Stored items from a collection
★ ★ ★ ★ ★
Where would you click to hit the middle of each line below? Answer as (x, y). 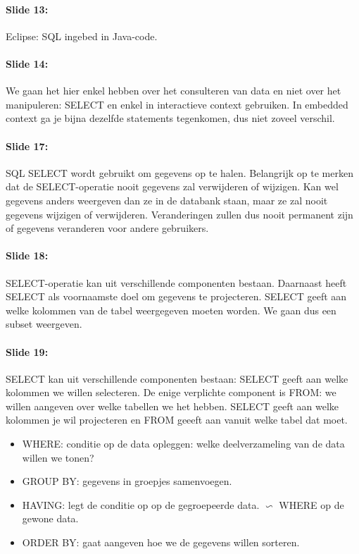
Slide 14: (27, 63)
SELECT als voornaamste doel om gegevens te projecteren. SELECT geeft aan (176, 296)
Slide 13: (27, 9)
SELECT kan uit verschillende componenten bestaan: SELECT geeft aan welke (177, 378)
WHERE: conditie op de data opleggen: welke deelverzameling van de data (183, 444)
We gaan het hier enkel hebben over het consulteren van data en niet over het (174, 91)
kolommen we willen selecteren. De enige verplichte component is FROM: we (171, 392)
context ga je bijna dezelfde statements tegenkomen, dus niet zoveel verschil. (170, 118)
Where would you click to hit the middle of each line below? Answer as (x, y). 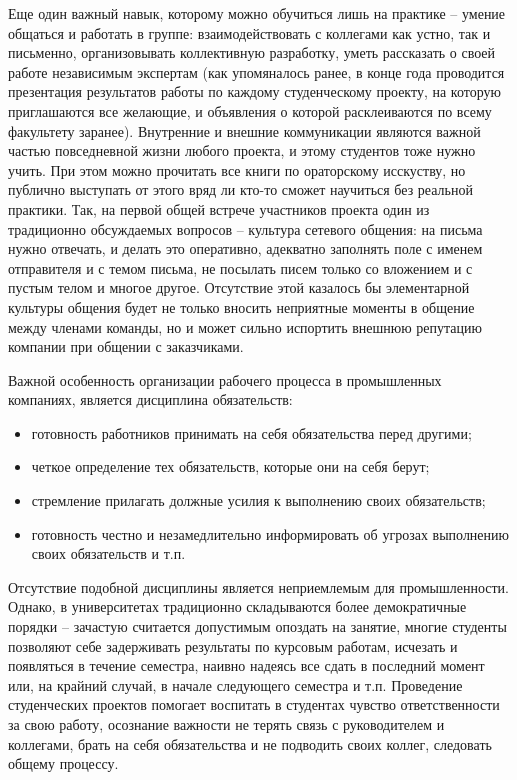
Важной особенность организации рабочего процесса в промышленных (225, 379)
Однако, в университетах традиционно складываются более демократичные (237, 606)
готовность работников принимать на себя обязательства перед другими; (251, 432)
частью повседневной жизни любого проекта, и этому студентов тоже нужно (242, 150)
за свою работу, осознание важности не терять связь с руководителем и (226, 724)
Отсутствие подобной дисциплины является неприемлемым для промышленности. (258, 586)
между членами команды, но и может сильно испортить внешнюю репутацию (245, 326)
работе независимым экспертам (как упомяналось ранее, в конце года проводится (256, 71)
★ ★ ★ ★ ★
Where a line in the entries holds "niet", copy that line.

We gaan het hier enkel hebben over het consulteren van data en niet over het (174, 91)
context ga je bijna dezelfde statements tegenkomen, dus niet zoveel verschil. (170, 118)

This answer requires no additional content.